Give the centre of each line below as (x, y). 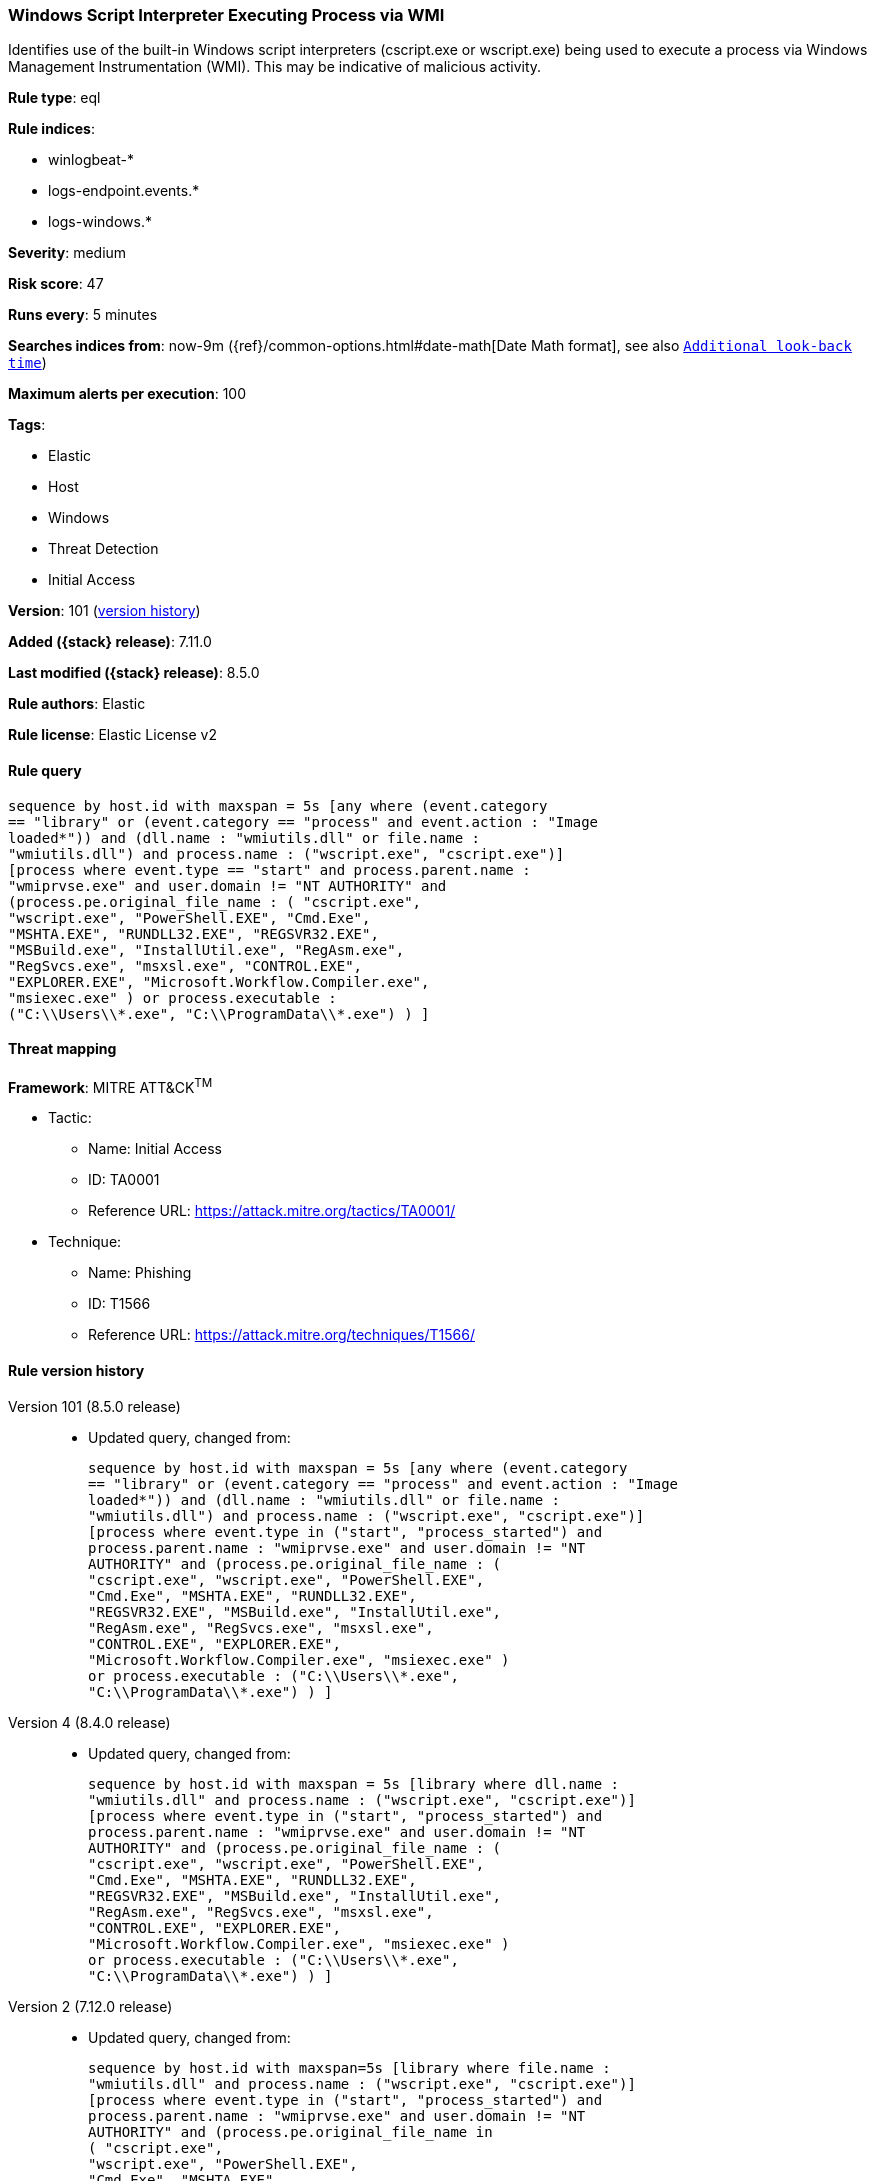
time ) (27, 363)
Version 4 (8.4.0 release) (89, 1722)
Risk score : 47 (56, 284)
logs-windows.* (100, 222)
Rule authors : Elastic (77, 704)
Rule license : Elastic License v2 (112, 735)
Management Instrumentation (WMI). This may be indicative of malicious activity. (275, 67)
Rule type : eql (54, 98)
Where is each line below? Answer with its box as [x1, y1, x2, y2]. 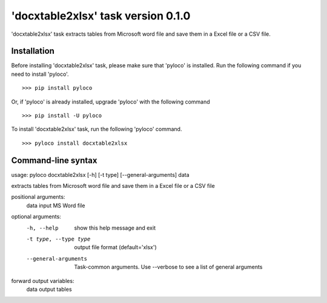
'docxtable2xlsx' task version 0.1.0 [11, 9, 191, 22]
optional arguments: [11, 213, 62, 221]
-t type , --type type [26, 236, 91, 242]
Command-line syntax [11, 155, 97, 165]
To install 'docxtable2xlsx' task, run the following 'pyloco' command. [11, 125, 182, 133]
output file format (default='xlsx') [74, 244, 157, 251]
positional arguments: [11, 193, 65, 201]
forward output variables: [11, 277, 74, 284]
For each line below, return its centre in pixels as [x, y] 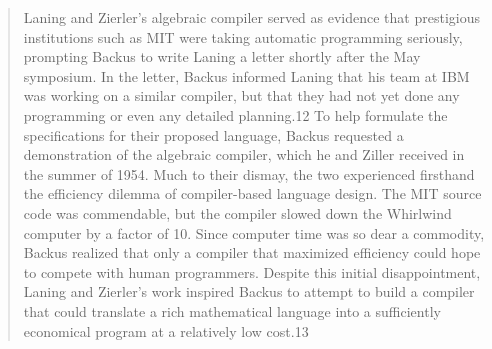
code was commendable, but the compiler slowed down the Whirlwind [237, 212]
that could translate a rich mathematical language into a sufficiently [232, 310]
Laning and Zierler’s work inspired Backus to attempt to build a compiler [249, 291]
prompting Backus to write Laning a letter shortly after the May [222, 56]
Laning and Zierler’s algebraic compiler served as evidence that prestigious [251, 17]
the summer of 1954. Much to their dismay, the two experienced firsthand [249, 173]
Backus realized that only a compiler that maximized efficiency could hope [252, 252]
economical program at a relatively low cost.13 [166, 330]
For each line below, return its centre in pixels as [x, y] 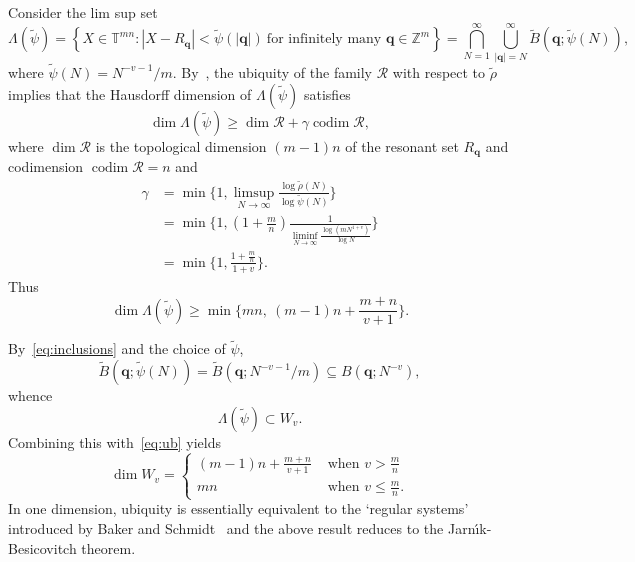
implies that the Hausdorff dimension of [130, 93]
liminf [305, 235]
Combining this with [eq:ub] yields [114, 441]
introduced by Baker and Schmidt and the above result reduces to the [226, 527]
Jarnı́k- [469, 527]
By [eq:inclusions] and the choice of [117, 348]
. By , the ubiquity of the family [272, 71]
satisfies [327, 93]
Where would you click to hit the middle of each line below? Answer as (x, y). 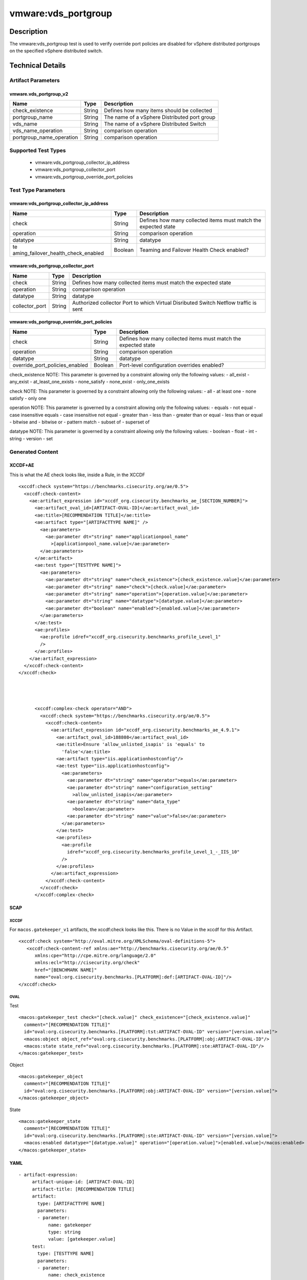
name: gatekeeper (70, 1225)
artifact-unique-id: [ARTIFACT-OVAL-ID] (83, 1182)
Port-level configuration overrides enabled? (172, 365)
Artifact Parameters (35, 80)
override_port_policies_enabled (50, 365)
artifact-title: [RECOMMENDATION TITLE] (83, 1189)
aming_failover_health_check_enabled (58, 253)
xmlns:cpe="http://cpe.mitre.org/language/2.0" (95, 956)
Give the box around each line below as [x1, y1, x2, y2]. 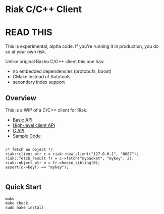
-----
§ Problem requirements
Take the entries above and return only the lines from the one with "that could translate" to the one with "prompting Backus to", both included, unchanged.

§ Final answer
that could translate a rich mathematical language into a sufficiently [232, 310]
Laning and Zierler’s work inspired Backus to attempt to build a compiler [249, 291]
prompting Backus to write Laning a letter shortly after the May [222, 56]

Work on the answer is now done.